§ EXERCISE DESCRIPTION
Every line with the word "oxygen" in it should be extracted from the data that follows.

- Opening Delimiter -

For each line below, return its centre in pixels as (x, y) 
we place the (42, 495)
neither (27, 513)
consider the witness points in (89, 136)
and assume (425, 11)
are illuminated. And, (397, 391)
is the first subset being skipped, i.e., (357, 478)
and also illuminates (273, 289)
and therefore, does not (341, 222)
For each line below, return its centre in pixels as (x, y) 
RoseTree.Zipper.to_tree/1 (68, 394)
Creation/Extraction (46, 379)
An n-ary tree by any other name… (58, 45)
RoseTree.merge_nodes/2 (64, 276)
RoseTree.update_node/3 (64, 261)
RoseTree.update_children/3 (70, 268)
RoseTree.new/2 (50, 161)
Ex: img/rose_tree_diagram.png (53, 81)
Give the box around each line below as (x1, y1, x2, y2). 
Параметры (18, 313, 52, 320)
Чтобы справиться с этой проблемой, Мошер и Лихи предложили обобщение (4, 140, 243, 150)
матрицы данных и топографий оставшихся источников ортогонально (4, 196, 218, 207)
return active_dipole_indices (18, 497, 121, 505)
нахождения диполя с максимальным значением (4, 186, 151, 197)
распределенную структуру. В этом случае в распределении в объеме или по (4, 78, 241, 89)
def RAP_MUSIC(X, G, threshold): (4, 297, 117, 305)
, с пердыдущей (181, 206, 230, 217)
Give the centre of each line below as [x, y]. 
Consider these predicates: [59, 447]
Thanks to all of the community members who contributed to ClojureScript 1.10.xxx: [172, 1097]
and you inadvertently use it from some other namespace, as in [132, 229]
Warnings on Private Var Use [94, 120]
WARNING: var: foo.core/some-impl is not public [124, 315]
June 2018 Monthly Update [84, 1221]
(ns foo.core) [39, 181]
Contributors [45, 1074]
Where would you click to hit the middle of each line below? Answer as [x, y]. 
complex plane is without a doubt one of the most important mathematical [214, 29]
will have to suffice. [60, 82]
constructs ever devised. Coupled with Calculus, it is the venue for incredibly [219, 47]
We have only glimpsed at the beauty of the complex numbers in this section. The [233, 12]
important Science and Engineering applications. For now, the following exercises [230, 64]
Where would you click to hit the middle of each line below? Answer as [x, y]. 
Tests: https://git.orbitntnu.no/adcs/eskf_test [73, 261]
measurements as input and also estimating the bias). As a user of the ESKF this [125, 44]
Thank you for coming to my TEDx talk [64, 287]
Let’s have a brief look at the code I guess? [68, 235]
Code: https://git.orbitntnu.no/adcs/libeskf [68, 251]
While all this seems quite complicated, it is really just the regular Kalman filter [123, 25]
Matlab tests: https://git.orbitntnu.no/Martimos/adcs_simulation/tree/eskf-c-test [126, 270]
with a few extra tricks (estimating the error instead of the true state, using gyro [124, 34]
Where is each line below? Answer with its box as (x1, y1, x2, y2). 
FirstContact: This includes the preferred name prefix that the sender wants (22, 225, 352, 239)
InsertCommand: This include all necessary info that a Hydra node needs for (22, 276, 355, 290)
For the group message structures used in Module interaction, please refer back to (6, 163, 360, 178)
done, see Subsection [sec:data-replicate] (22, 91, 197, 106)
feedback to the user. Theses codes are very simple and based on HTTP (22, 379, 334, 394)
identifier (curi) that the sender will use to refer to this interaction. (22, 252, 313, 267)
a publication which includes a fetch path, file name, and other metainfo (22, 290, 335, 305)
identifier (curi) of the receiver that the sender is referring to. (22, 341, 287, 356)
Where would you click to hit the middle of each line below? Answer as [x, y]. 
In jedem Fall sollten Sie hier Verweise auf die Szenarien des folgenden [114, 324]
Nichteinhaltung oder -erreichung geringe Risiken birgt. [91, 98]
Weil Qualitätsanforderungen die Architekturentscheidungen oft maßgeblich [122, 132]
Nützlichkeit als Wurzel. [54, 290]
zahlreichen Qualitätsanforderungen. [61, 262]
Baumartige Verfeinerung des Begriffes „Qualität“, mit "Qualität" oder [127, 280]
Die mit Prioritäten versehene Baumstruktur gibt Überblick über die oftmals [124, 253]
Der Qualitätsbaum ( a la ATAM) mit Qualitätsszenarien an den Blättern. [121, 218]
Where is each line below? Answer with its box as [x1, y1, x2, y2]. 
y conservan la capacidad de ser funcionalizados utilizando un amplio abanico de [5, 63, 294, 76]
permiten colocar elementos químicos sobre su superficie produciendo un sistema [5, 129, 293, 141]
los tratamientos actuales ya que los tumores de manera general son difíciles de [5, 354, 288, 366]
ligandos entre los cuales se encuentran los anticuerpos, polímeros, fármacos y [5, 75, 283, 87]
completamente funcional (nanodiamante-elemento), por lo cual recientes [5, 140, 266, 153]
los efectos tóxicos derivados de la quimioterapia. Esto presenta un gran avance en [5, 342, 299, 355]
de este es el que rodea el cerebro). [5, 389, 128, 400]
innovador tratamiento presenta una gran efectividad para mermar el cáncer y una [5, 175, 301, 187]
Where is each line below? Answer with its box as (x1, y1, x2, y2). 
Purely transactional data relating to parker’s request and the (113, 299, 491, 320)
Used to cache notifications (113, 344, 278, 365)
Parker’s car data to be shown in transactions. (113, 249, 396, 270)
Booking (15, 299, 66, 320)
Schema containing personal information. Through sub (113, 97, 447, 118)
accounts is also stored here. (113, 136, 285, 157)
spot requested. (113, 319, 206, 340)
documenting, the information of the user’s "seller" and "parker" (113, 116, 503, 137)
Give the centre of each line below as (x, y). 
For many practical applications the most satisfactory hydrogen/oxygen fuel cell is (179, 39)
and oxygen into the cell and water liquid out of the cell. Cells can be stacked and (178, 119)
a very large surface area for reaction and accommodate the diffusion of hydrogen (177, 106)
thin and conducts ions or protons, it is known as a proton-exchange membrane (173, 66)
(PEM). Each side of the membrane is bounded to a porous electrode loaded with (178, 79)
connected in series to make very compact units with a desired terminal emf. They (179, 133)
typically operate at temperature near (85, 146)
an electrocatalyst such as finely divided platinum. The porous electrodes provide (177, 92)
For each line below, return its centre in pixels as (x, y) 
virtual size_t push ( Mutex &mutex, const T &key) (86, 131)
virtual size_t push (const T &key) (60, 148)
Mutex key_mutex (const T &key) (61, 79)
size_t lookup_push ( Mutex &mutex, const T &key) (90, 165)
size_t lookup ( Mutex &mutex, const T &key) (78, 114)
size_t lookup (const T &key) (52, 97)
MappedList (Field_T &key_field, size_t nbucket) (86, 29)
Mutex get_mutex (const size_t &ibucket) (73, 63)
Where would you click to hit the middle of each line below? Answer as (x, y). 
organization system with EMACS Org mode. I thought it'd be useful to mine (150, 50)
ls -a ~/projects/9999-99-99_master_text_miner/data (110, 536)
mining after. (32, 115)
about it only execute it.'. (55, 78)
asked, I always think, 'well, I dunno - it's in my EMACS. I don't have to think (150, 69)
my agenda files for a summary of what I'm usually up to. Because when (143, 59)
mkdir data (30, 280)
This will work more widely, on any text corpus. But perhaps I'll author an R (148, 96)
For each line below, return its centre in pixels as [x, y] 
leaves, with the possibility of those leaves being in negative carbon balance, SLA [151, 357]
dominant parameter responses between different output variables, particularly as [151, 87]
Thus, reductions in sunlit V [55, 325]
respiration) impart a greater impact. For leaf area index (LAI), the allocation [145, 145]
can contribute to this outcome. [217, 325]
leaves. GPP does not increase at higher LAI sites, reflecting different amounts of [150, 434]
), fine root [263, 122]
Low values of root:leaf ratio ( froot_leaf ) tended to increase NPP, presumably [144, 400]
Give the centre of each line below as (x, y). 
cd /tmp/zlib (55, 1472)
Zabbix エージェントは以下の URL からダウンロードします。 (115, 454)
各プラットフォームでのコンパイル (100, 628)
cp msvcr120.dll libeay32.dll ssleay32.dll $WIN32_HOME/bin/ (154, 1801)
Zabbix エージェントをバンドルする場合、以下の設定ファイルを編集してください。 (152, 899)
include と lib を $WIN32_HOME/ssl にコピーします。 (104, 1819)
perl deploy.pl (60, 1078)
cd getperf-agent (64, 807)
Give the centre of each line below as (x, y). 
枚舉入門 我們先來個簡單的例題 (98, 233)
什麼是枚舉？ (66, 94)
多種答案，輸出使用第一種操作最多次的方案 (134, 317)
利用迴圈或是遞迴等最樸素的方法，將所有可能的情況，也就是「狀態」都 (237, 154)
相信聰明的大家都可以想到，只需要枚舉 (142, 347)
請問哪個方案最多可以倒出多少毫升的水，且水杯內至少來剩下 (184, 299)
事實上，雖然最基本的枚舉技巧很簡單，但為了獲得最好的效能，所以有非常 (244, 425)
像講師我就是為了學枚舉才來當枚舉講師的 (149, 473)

- Closing Delimiter -

§ RESULT
For many practical applications the most satisfactory hydrogen/oxygen fuel cell is (179, 39)
and oxygen into the cell and water liquid out of the cell. Cells can be stacked and (178, 119)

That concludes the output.